Experte für Steuer- und Finanzpolitik

Wie der Bundesrat mit Konzernen kungelt

Mit seiner Marktmacht erreicht Apple die hintersten Winkel der Welt. Das Logo auf der Kappe dieses Tibeters ist allerdings eine Fälschung.
© Kieran Dodds/Panos

Gewinnverschiebungen von multinationalen Konzernen in Steueroasen sind für den globalen Süden verheerend. Um möglichst hohe Renditen aus der Rohstoffgewinnung in afrikanischen Minen oder dem Verkauf ihrer Produkte zu erzielen, verschieben die Konzerne Gewinne ihrer Tochterfirmen im globalen Süden gerne an ihre Niederlassungen oder Geschäftssitze in Tiefsteuergebieten. Dort bezahlen sie nur einen Bruchteil der Steuern, den sie regulär in jenen Ländern bezahlen müssten, in denen effektiv ein Grossteil ihrer Geschäftstätigkeit stattfindet. Dies passiert über sogenannte Transferpreismanipulationen: Wenn zwei Tochterfirmen in einem Konzern einander bestimmte Güter oder Dienstleistungen verkaufen, muss das Management des Konzerns dafür Preise festlegen, die eigentlich den üblichen Marktpreisen entsprechen sollten. Dort wo diese Marktpreise als Referenz fehlen, setzen Konzern-Managements oft willkürlich zu hohe Transferpreise fest und verschieben so Gewinne von einem «Hochsteuerland» in ein Tiefsteuergebiet.
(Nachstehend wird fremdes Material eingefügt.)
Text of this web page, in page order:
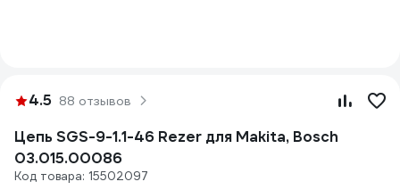
4.5 88 отзывов
Цепь SGS-9-1.1-46 Rezer для Makita, Bosch
03.015.00086
Код товара: 15502097
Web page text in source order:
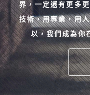
界，一定還有更多
技術，用專業，用
以，我們成為你
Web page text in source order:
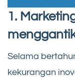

OECD-Länder wollen unter sich bleiben

Das jüngste Beispiel für solche Unternehmenssteuervermeidung lieferte kürzlich Apple (siehe Kasten). Um Steuerflucht dieser Art in Zukunft zu verhindern, kämpft die internationale Steuergerechtigkeits-Bewegung seit 2002 für eine Einführung länderbezogener Berichterstattung für multinationale Konzerne, das sogenannte «Public Country-by-Country-Reporting» (CbCR). Damit könnten Steuervermeidungskonstrukte von Konzernen wie jenes im aktuellen Apple-Beispiel zukünftig enttarnt werden. Die Einführung eines CbCRs auf internationaler Ebene ist denn auch ein Eckpfeiler des vor einem Jahr präsentierten Projektes der OECD zur Bekämpfung der Steuerflucht multinationaler Konzerne mit dem Namen BEPS («Base Erosion and Profit Shifting»). Der Haken daran: Die OECD-Länder wollen keine öffentliche Länderberichterstattung, sondern BEPS auf einen automatischen Informationsaustausch zwischen Steuerbehörden beschränken. Entwicklungsländer werden von diesem System nicht profitieren können. Und dies obwohl dem globalen Süden durch Gewinnverschiebung von Konzernen gemäss Schätzungen des Internationalen Währungsfonds (IWF) von 2014 jährlich mehr als 200 Milliarden Dollar Steuereinnahmen verloren gehen.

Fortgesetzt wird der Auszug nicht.